Booming CLO Issuance Likely To Slow

  • First half was busiest six months ever
  • 98 CLOs nearly matched full-year 2012 total
  • Risk retention rules a cloud over industry

With $47 billion of issuance during the first six months of the year, 2013 has witnessed the biggest half year for issuance ever, Appleby reported in a semi-annual report. And the 98 individual CLOs in the first half nearly matched the full year of 2012, when 115 CLOs came to market. Ultimately much of that money ends up invested in leveraged loans, resulting in cheaper money for sponsors to do deals.

Julian Black, global head of structured finance for Appleby in the Cayman Islands, told Buyouts that issuance has roughly tripled every year since 2009, at the nadir of the financial crisis, when only three CLOs came to market.

Demand is being driven by investors hungry for yield that cannot achieve the returns they desire through more conventional debt instruments, Black said. The U.S. Federal Reserve and other central banks have used unconventional techniques for the past several years to drive long-term rates lower in an effort to boost economic activity.

CLOs — packages of syndicated loan participations that are stratified according to their risk characteristics — benefit investors because of their diversification, Black said. “I don’t think any CLO saw any problematic credit losses during the financial crisis.”

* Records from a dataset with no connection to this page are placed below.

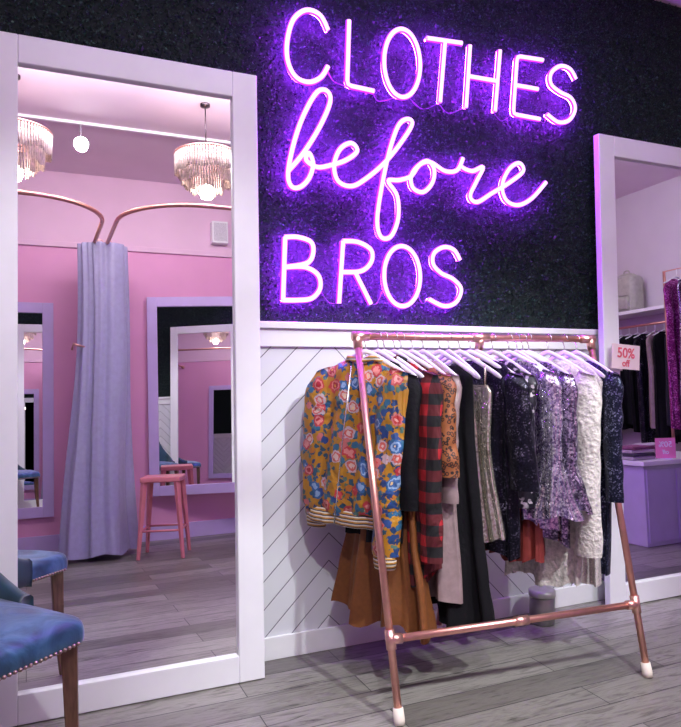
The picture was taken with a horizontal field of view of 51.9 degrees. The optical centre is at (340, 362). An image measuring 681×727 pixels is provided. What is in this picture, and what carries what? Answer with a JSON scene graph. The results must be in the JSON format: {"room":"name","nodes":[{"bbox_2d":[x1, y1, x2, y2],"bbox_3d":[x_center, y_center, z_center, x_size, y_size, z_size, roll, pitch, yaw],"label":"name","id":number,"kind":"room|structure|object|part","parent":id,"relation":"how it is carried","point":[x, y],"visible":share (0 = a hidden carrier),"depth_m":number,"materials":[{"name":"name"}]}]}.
{"room":"clothing store","nodes":[
{"label":"clothing store","id":0,"kind":"room"},
{"bbox_2d":[0,0,680,328],"bbox_3d":[0.410,-0.393,3.483,8.800,3.400,0.120,0,0,-24],"label":"wall","id":1,"kind":"structure","parent":0,"point":[353,129],"depth_m":3.42,"materials":[{"name":"black plant"}]},
{"bbox_2d":[0,0,680,328],"bbox_3d":[0.489,-1.135,3.429,5.314,1.910,0.042,0,0,-24],"label":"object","id":2,"kind":"structure","parent":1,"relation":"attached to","point":[656,32],"depth_m":3.45,"materials":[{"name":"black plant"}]},
{"bbox_2d":[280,234,462,308],"bbox_3d":[0.160,-0.407,3.239,0.937,0.313,0.037,0,0,-24],"label":"sign","id":3,"kind":"object","parent":1,"relation":"attached to","point":[304,265],"depth_m":3.20,"materials":[{"name":"purple"}]},
{"bbox_2d":[285,87,547,241],"bbox_3d":[0.410,-0.890,3.351,1.438,0.664,0.037,0,0,-24],"label":"sign","id":4,"kind":"object","parent":1,"relation":"attached to","point":[305,155],"depth_m":3.25,"materials":[{"name":"purple"}]},
{"bbox_2d":[260,321,598,349],"bbox_3d":[0.444,-0.123,3.406,8.800,0.110,0.048,0,0,-24],"label":"trim","id":5,"kind":"structure","parent":1,"relation":"attached to","point":[272,333],"depth_m":3.30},
{"bbox_2d":[283,7,576,124],"bbox_3d":[0.494,-1.385,3.388,1.641,0.372,0.037,0,0,-24],"label":"sign","id":6,"kind":"object","parent":1,"relation":"attached to","point":[444,42],"depth_m":3.37,"materials":[{"name":"purple"}]},
{"bbox_2d":[260,347,604,637],"bbox_3d":[0.437,0.617,3.423,8.800,1.380,0.012,0,0,-24],"label":"wall paneling","id":7,"kind":"structure","parent":1,"relation":"attached to","point":[301,561],"depth_m":3.13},
{"bbox_2d":[264,580,604,660],"bbox_3d":[0.443,1.257,3.410,8.800,0.100,0.016,0,0,-24],"label":"baseboard","id":8,"kind":"structure","parent":1,"relation":"attached to","point":[338,636],"depth_m":3.24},
{"bbox_2d":[14,595,680,726],"bbox_3d":[1.253,1.357,1.604,8.800,0.100,4.000,0,0,-24],"label":"floor","id":9,"kind":"structure","parent":0,"point":[585,670],"depth_m":2.85,"materials":[{"name":"grey wood"}]},
{"bbox_2d":[0,573,83,726],"bbox_3d":[-1.131,0.828,2.087,0.558,0.958,0.522,0,0,28],"label":"dining chair","id":10,"kind":"object","parent":9,"relation":"on","point":[30,635],"visible":1,"depth_m":2.10,"materials":[{"name":"blue fabric"}]},
{"bbox_3d":[-1.259,0.612,2.154,0.276,0.530,0.522,0,0,28],"label":"backrest","id":11,"kind":"part","parent":10,"relation":"part of","materials":[{"name":"teal fabric"}]},
{"bbox_3d":[-0.887,0.859,1.960,0.009,0.013,0.403,0,0,28],"label":"nailhead trim","id":12,"kind":"part","parent":10,"relation":"part of","materials":[{"name":"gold metal"}]},
{"bbox_3d":[-1.106,0.815,2.074,0.490,0.121,0.490,0,0,28],"label":"seat","id":13,"kind":"part","parent":10,"relation":"part of","materials":[{"name":"blue fabric"}]},
{"bbox_3d":[-0.831,1.087,2.160,0.059,0.440,0.048,0,0,-17],"label":"leg","id":14,"kind":"part","parent":10,"relation":"part of","materials":[{"name":"brown wood"}]},
{"bbox_2d":[0,31,264,726],"bbox_3d":[-0.814,0.040,2.743,1.035,2.529,0.152,0,0,-24],"label":"floor mirror","id":15,"kind":"object","parent":9,"relation":"on","point":[131,508],"visible":1,"depth_m":2.74,"materials":[{"name":"white paint"}]},
{"bbox_2d":[351,332,652,725],"bbox_3d":[0.609,0.594,3.015,1.170,1.435,0.785,0,0,-24],"label":"clothes rack","id":16,"kind":"object","parent":9,"relation":"on","point":[392,638],"visible":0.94,"depth_m":2.80,"materials":[{"name":"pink metal"}]},
{"bbox_2d":[342,341,403,370],"bbox_3d":[0.102,-0.028,2.859,0.429,0.194,0.008,0,0,35],"label":"clothes hanger","id":17,"kind":"object","parent":16,"relation":"hanging from","point":[364,351],"visible":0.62,"depth_m":2.82,"materials":[{"name":"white plastic"}]},
{"bbox_2d":[301,355,410,570],"bbox_3d":[0.061,0.393,2.883,0.566,0.839,0.144,0,0,42],"label":"jacket","id":18,"kind":"object","parent":17,"relation":"hanging from","point":[336,486],"visible":0.88,"depth_m":2.84,"materials":[{"name":"fabric"}]},
{"bbox_3d":[0.138,0.576,2.689,0.029,1.370,0.374,0,0,-24],"label":"leg","id":19,"kind":"part","parent":16,"relation":"part of","materials":[{"name":"orange metal"}]},
{"bbox_2d":[364,332,417,376],"bbox_3d":[0.154,-0.028,2.876,0.008,0.194,0.429,0,0,-43],"label":"clothes hanger","id":20,"kind":"object","parent":16,"relation":"hanging from","point":[377,351],"visible":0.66,"depth_m":2.83,"materials":[{"name":"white plastic"}]},
{"bbox_2d":[345,360,421,543],"bbox_3d":[0.148,0.361,2.872,0.126,0.737,0.485,0,0,-43],"label":"jacket","id":21,"kind":"object","parent":20,"relation":"hanging from","point":[409,491],"visible":0.25,"depth_m":2.69,"materials":[{"name":"black fabric"}]},
{"bbox_3d":[0.154,0.007,2.876,0.008,0.124,0.429,0,0,-43],"label":"arm","id":22,"kind":"part","parent":20,"relation":"part of","materials":[{"name":"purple plastic"}]},
{"bbox_2d":[378,332,423,377],"bbox_3d":[0.180,-0.028,2.884,0.008,0.194,0.429,0,0,-44],"label":"clothes hanger","id":23,"kind":"object","parent":16,"relation":"hanging from","point":[399,359],"visible":0.55,"depth_m":2.80,"materials":[{"name":"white plastic"}]},
{"bbox_2d":[331,511,436,644],"bbox_3d":[0.179,0.548,2.897,0.225,1.096,0.526,0,0,-44],"label":"skirt","id":24,"kind":"object","parent":23,"relation":"hanging from","point":[357,585],"visible":0.32,"depth_m":2.87,"materials":[{"name":"brown fabric"}]},
{"bbox_3d":[0.180,0.007,2.884,0.008,0.124,0.429,0,0,-44],"label":"arm","id":25,"kind":"part","parent":23,"relation":"part of","materials":[{"name":"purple plastic"}]},
{"bbox_2d":[384,332,425,370],"bbox_3d":[0.223,-0.028,2.899,0.008,0.194,0.429,0,0,-40],"label":"clothes hanger","id":26,"kind":"object","parent":16,"relation":"hanging from","point":[394,351],"visible":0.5,"depth_m":2.86,"materials":[{"name":"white plastic"}]},
{"bbox_3d":[0.223,0.007,2.899,0.008,0.124,0.429,0,0,-40],"label":"arm","id":27,"kind":"part","parent":26,"relation":"part of","materials":[{"name":"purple plastic"}]},
{"bbox_2d":[382,355,443,587],"bbox_3d":[0.226,0.439,2.901,0.148,0.937,0.544,0,0,-40],"label":"plaid shirt","id":28,"kind":"object","parent":26,"relation":"hanging from","point":[429,516],"visible":0.25,"depth_m":2.69,"materials":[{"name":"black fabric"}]},
{"bbox_2d":[387,332,431,367],"bbox_3d":[0.251,-0.028,2.908,0.429,0.194,0.008,0,0,39],"label":"clothes hanger","id":29,"kind":"object","parent":16,"relation":"hanging from","point":[411,356],"visible":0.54,"depth_m":2.87,"materials":[{"name":"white plastic"}]},
{"bbox_3d":[0.251,0.007,2.908,0.429,0.124,0.008,0,0,39],"label":"arm","id":30,"kind":"part","parent":29,"relation":"part of","materials":[{"name":"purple plastic"}]},
{"bbox_2d":[407,332,445,373],"bbox_3d":[0.299,-0.028,2.924,0.008,0.194,0.429,0,0,-35],"label":"clothes hanger","id":31,"kind":"object","parent":16,"relation":"hanging from","point":[414,352],"visible":0.53,"depth_m":2.87,"materials":[{"name":"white plastic"}]},
{"bbox_3d":[0.299,0.007,2.924,0.008,0.124,0.429,0,0,-35],"label":"arm","id":32,"kind":"part","parent":31,"relation":"part of","materials":[{"name":"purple plastic"}]},
{"bbox_2d":[413,360,459,477],"bbox_3d":[0.302,0.272,2.920,0.124,0.557,0.552,0,0,-35],"label":"blouse","id":33,"kind":"object","parent":31,"relation":"hanging from","point":[450,456],"visible":0.23,"depth_m":2.70,"materials":[{"name":"orange fabric"}]},
{"bbox_2d":[419,332,456,374],"bbox_3d":[0.347,-0.028,2.940,0.008,0.194,0.429,0,0,-33],"label":"clothes hanger","id":34,"kind":"object","parent":16,"relation":"hanging from","point":[422,351],"visible":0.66,"depth_m":2.88,"materials":[{"name":"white plastic"}]},
{"bbox_3d":[0.347,0.007,2.940,0.008,0.124,0.429,0,0,-33],"label":"arm","id":35,"kind":"part","parent":34,"relation":"part of","materials":[{"name":"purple plastic"}]},
{"bbox_2d":[428,360,462,603],"bbox_3d":[0.345,0.482,2.943,0.133,0.977,0.492,0,0,-33],"label":"cardigan","id":36,"kind":"object","parent":34,"relation":"hanging from","point":[445,584],"visible":0.2,"depth_m":2.79,"materials":[{"name":"fabric"}]},
{"bbox_2d":[426,333,477,378],"bbox_3d":[0.418,-0.028,2.963,0.009,0.194,0.429,0,0,-39],"label":"clothes hanger","id":37,"kind":"object","parent":16,"relation":"hanging from","point":[441,352],"visible":0.66,"depth_m":2.90,"materials":[{"name":"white plastic"}]},
{"bbox_3d":[0.418,0.007,2.963,0.008,0.124,0.429,0,0,-39],"label":"arm","id":38,"kind":"part","parent":37,"relation":"part of","materials":[{"name":"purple plastic"}]},
{"bbox_2d":[431,366,494,626],"bbox_3d":[0.416,0.545,2.965,0.208,1.060,0.550,0,0,-39],"label":"dress","id":39,"kind":"object","parent":37,"relation":"hanging from","point":[477,606],"visible":0.36,"depth_m":2.82,"materials":[{"name":"black fabric"}]},
{"bbox_2d":[438,333,479,378],"bbox_3d":[0.461,-0.028,2.978,0.008,0.194,0.429,0,0,-26],"label":"clothes hanger","id":40,"kind":"object","parent":16,"relation":"hanging from","point":[448,351],"visible":0.58,"depth_m":2.92,"materials":[{"name":"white plastic"}]},
{"bbox_3d":[0.461,0.007,2.978,0.008,0.124,0.429,0,0,-26],"label":"arm","id":41,"kind":"part","parent":40,"relation":"part of","materials":[{"name":"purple plastic"}]},
{"bbox_3d":[0.537,0.576,3.187,0.029,1.370,0.378,0,0,-23],"label":"leg","id":42,"kind":"part","parent":16,"relation":"part of","materials":[{"name":"metal"}]},
{"bbox_2d":[441,333,501,378],"bbox_3d":[0.509,-0.028,2.994,0.009,0.194,0.429,0,0,-42],"label":"clothes hanger","id":43,"kind":"object","parent":16,"relation":"hanging from","point":[461,352],"visible":0.65,"depth_m":2.93,"materials":[{"name":"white plastic"}]},
{"bbox_3d":[0.509,0.007,2.994,0.008,0.124,0.429,0,0,-42],"label":"arm","id":44,"kind":"part","parent":43,"relation":"part of","materials":[{"name":"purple plastic"}]},
{"bbox_2d":[473,364,505,541],"bbox_3d":[0.523,0.389,2.971,0.127,0.758,0.410,0,0,-42],"label":"tank","id":45,"kind":"object","parent":43,"relation":"hanging from","point":[493,527],"visible":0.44,"depth_m":2.87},
{"bbox_2d":[444,333,501,367],"bbox_3d":[0.557,-0.028,3.009,0.429,0.194,0.008,0,0,42],"label":"clothes hanger","id":46,"kind":"object","parent":16,"relation":"hanging from","point":[474,353],"visible":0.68,"depth_m":2.98,"materials":[{"name":"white plastic"}]},
{"bbox_3d":[0.557,0.007,3.009,0.429,0.124,0.008,0,0,42],"label":"arm","id":47,"kind":"part","parent":46,"relation":"part of","materials":[{"name":"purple plastic"}]},
{"bbox_3d":[0.604,-0.105,3.025,1.132,0.029,0.029,0,0,-18],"label":"rail","id":48,"kind":"part","parent":16,"relation":"part of","materials":[{"name":"orange metal"}]},
{"bbox_2d":[462,333,514,372],"bbox_3d":[0.590,-0.028,3.021,0.009,0.194,0.429,0,0,-39],"label":"clothes hanger","id":49,"kind":"object","parent":16,"relation":"hanging from","point":[477,350],"visible":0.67,"depth_m":2.99,"materials":[{"name":"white plastic"}]},
{"bbox_3d":[0.590,0.007,3.021,0.008,0.124,0.429,0,0,-39],"label":"arm","id":50,"kind":"part","parent":49,"relation":"part of","materials":[{"name":"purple plastic"}]},
{"bbox_2d":[450,360,539,561],"bbox_3d":[0.589,0.407,3.015,0.156,0.829,0.615,0,0,-39],"label":"dress","id":51,"kind":"object","parent":49,"relation":"hanging from","point":[514,460],"visible":0.48,"depth_m":2.88,"materials":[{"name":"black fabric"}]},
{"bbox_2d":[486,333,530,373],"bbox_3d":[0.662,-0.028,3.044,0.008,0.194,0.429,0,0,-37],"label":"clothes hanger","id":52,"kind":"object","parent":16,"relation":"hanging from","point":[492,351],"visible":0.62,"depth_m":3.00,"materials":[{"name":"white plastic"}]},
{"bbox_3d":[0.662,0.007,3.044,0.008,0.124,0.429,0,0,-37],"label":"arm","id":53,"kind":"part","parent":52,"relation":"part of","materials":[{"name":"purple plastic"}]},
{"bbox_2d":[499,360,538,508],"bbox_3d":[0.661,0.302,3.043,0.137,0.617,0.494,0,0,-37],"label":"blouse","id":54,"kind":"object","parent":52,"relation":"hanging from","point":[527,500],"visible":0.09,"depth_m":2.89,"materials":[{"name":"fabric"}]},
{"bbox_2d":[493,334,542,368],"bbox_3d":[0.738,-0.028,3.070,0.008,0.194,0.429,0,0,-44],"label":"clothes hanger","id":55,"kind":"object","parent":16,"relation":"hanging from","point":[522,358],"visible":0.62,"depth_m":3.05,"materials":[{"name":"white plastic"}]},
{"bbox_3d":[0.738,0.007,3.070,0.008,0.124,0.429,0,0,-44],"label":"arm","id":56,"kind":"part","parent":55,"relation":"part of","materials":[{"name":"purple plastic"}]},
{"bbox_2d":[484,361,584,562],"bbox_3d":[0.732,0.427,3.062,0.173,0.867,0.679,0,0,-44],"label":"dress","id":57,"kind":"object","parent":55,"relation":"hanging from","point":[555,499],"visible":0.42,"depth_m":2.88,"materials":[{"name":"purple fabric"}]},
{"bbox_2d":[500,334,545,361],"bbox_3d":[0.805,-0.028,3.092,0.429,0.194,0.008,0,0,36],"label":"clothes hanger","id":58,"kind":"object","parent":16,"relation":"hanging from","point":[529,354],"visible":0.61,"depth_m":3.07,"materials":[{"name":"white plastic"}]},
{"bbox_3d":[0.805,0.007,3.092,0.429,0.124,0.008,0,0,36],"label":"arm","id":59,"kind":"part","parent":58,"relation":"part of","materials":[{"name":"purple plastic"}]},
{"bbox_2d":[499,334,547,369],"bbox_3d":[0.776,-0.028,3.082,0.008,0.194,0.429,0,0,-32],"label":"clothes hanger","id":60,"kind":"object","parent":16,"relation":"hanging from","point":[516,350],"visible":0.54,"depth_m":3.04,"materials":[{"name":"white plastic"}]},
{"bbox_3d":[0.776,0.007,3.082,0.008,0.124,0.429,0,0,-32],"label":"arm","id":61,"kind":"part","parent":60,"relation":"part of","materials":[{"name":"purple plastic"}]},
{"bbox_2d":[511,334,568,373],"bbox_3d":[0.833,-0.028,3.101,0.009,0.194,0.429,0,0,-39],"label":"clothes hanger","id":62,"kind":"object","parent":16,"relation":"hanging from","point":[528,350],"visible":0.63,"depth_m":3.04,"materials":[{"name":"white plastic"}]},
{"bbox_3d":[0.833,0.007,3.101,0.008,0.124,0.429,0,0,-39],"label":"arm","id":63,"kind":"part","parent":62,"relation":"part of","materials":[{"name":"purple plastic"}]},
{"bbox_2d":[537,361,593,548],"bbox_3d":[0.818,0.401,3.107,0.161,0.815,0.667,0,0,-39],"label":"blouse","id":64,"kind":"object","parent":62,"relation":"hanging from","point":[569,386],"visible":0.22,"depth_m":2.89,"materials":[{"name":"purple fabric"}]},
{"bbox_2d":[534,334,587,372],"bbox_3d":[0.929,-0.028,3.133,0.008,0.194,0.429,0,0,-38],"label":"clothes hanger","id":65,"kind":"object","parent":16,"relation":"hanging from","point":[547,352],"visible":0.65,"depth_m":3.09,"materials":[{"name":"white plastic"}]},
{"bbox_2d":[504,361,602,587],"bbox_3d":[0.920,0.495,3.132,0.144,1.004,0.557,0,0,-38],"label":"cardigan","id":66,"kind":"object","parent":65,"relation":"hanging from","point":[562,565],"visible":0.3,"depth_m":2.94,"materials":[{"name":"white fabric"}]},
{"bbox_3d":[0.929,0.007,3.133,0.008,0.124,0.429,0,0,-38],"label":"arm","id":67,"kind":"part","parent":65,"relation":"part of","materials":[{"name":"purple plastic"}]},
{"bbox_2d":[548,334,604,377],"bbox_3d":[1.010,-0.028,3.160,0.009,0.194,0.429,0,0,-33],"label":"clothes hanger","id":68,"kind":"object","parent":16,"relation":"hanging from","point":[564,352],"visible":0.7,"depth_m":3.11,"materials":[{"name":"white plastic"}]},
{"bbox_3d":[1.010,0.007,3.160,0.008,0.124,0.429,0,0,-33],"label":"arm","id":69,"kind":"part","parent":68,"relation":"part of","materials":[{"name":"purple plastic"}]},
{"bbox_2d":[571,361,602,586],"bbox_3d":[1.016,0.481,3.164,0.140,0.977,0.400,0,0,-33],"label":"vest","id":70,"kind":"object","parent":68,"relation":"hanging from","point":[591,567],"visible":0.08,"depth_m":3.04,"materials":[{"name":"white fabric"}]},
{"bbox_2d":[558,335,613,372],"bbox_3d":[1.072,-0.028,3.180,0.009,0.194,0.429,0,0,-31],"label":"clothes hanger","id":71,"kind":"object","parent":16,"relation":"hanging from","point":[576,352],"visible":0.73,"depth_m":3.14,"materials":[{"name":"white plastic"}]},
{"bbox_3d":[1.072,0.007,3.180,0.008,0.124,0.429,0,0,-31],"label":"arm","id":72,"kind":"part","parent":71,"relation":"part of","materials":[{"name":"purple plastic"}]},
{"bbox_2d":[586,361,623,575],"bbox_3d":[1.069,0.466,3.178,0.124,0.946,0.511,0,0,-31],"label":"dress","id":73,"kind":"object","parent":71,"relation":"hanging from","point":[612,471],"visible":0.35,"depth_m":2.98,"materials":[{"name":"fabric"}]},
{"bbox_3d":[1.206,0.576,3.059,0.029,1.369,0.345,0,0,-24],"label":"leg","id":74,"kind":"part","parent":16,"relation":"part of","materials":[{"name":"orange metal"}]},
{"bbox_2d":[528,586,555,626],"bbox_3d":[1.011,1.222,3.512,0.132,0.169,0.132,0,0,-24],"label":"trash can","id":75,"kind":"object","parent":9,"relation":"on","point":[541,599],"visible":0.92,"depth_m":3.46,"materials":[{"name":"metal"}]},
{"bbox_3d":[1.011,1.154,3.512,0.132,0.034,0.132,0,0,-24],"label":"lid","id":76,"kind":"part","parent":75,"relation":"part of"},
{"bbox_2d":[593,134,680,604],"bbox_3d":[1.903,0.035,3.979,1.100,2.540,0.126,0,0,-24],"label":"floor mirror","id":77,"kind":"object","parent":9,"relation":"on","point":[638,183],"visible":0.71,"depth_m":3.88,"materials":[{"name":"white paint"}]},
{"bbox_2d":[611,343,639,369],"bbox_3d":[1.529,-0.028,3.750,0.209,0.146,0.008,0,0,-24],"label":"sale sign","id":78,"kind":"object","parent":77,"relation":"attached to","point":[624,356],"visible":1,"depth_m":3.75,"materials":[{"name":"pink paper"}]},
{"bbox_2d":[614,158,680,582],"bbox_3d":[1.901,0.035,3.984,0.886,2.326,0.006,0,-2,-24],"label":"mirror glass","id":79,"kind":"object","parent":77,"relation":"attached to","point":[647,191],"depth_m":3.90,"materials":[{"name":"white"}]},
{"bbox_2d":[655,0,680,7],"bbox_3d":[1.253,-2.143,1.604,8.800,0.100,4.000,0,0,-24],"label":"ceiling","id":80,"kind":"structure","parent":0,"point":[677,3],"depth_m":4.07,"materials":[{"name":"paint"}]}
]}

“Other segments of the securitization market have not come back,” he noted. Mortgage-backed securities and collateralized debt obligations, which bundle retail consumer loans, are among the categories that remain moribund, he said.

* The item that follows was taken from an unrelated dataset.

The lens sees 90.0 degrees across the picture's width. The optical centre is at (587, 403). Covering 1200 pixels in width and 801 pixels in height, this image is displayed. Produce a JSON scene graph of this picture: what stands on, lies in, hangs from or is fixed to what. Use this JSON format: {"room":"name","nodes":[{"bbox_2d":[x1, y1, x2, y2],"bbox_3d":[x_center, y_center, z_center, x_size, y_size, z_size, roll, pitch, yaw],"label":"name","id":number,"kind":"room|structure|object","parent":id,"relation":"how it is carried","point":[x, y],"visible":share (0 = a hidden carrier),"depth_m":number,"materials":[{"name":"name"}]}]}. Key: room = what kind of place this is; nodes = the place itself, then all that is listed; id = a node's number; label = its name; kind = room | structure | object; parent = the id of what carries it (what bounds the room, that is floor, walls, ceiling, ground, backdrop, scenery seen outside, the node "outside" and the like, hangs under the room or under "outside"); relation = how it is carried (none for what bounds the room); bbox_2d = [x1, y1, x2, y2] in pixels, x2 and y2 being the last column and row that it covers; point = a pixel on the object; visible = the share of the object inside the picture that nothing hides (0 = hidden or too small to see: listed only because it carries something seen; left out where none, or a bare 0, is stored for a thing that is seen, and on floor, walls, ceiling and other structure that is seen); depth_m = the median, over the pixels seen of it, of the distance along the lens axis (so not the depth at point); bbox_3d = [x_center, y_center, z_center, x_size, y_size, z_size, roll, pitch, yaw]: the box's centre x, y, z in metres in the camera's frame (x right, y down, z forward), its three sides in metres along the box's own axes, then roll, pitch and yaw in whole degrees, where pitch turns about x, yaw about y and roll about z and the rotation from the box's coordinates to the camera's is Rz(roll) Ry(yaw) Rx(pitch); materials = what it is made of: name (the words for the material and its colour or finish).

If there is a cloud over the asset class, it is the chance that U.S. regulators could impose risk retention rules on CLO managers, requiring them to have “skin in the game” by holding some of their own pooled loans as a way to discourage excessive risk-taking. “Only a small number of managers would be able to operate in such an environment,” the firm noted in its report.

Organizations such as the Loan Syndications and Trading Association have been active in trying to beat back those rule changes to protect the vitality of the syndication business. Sister service Thomson Reuters Loan Pricing Corp. has reported that 40 percent of leveraged loans, such as those used to finance buyout transactions, end up in CLOs.

But much of the issuance is coming from deep-pocketed managers, including Ares Management, Credit Suisse Asset Management, Oaktree Capital and Blackstone GSO Capital Partners (see table) that might well be able to afford to continue operations even given the higher costs of complying with the risk retention rules. Black said that of Appleby’s 31 collateral management clients, two-thirds of the firm’s deals come from the top 10 managers.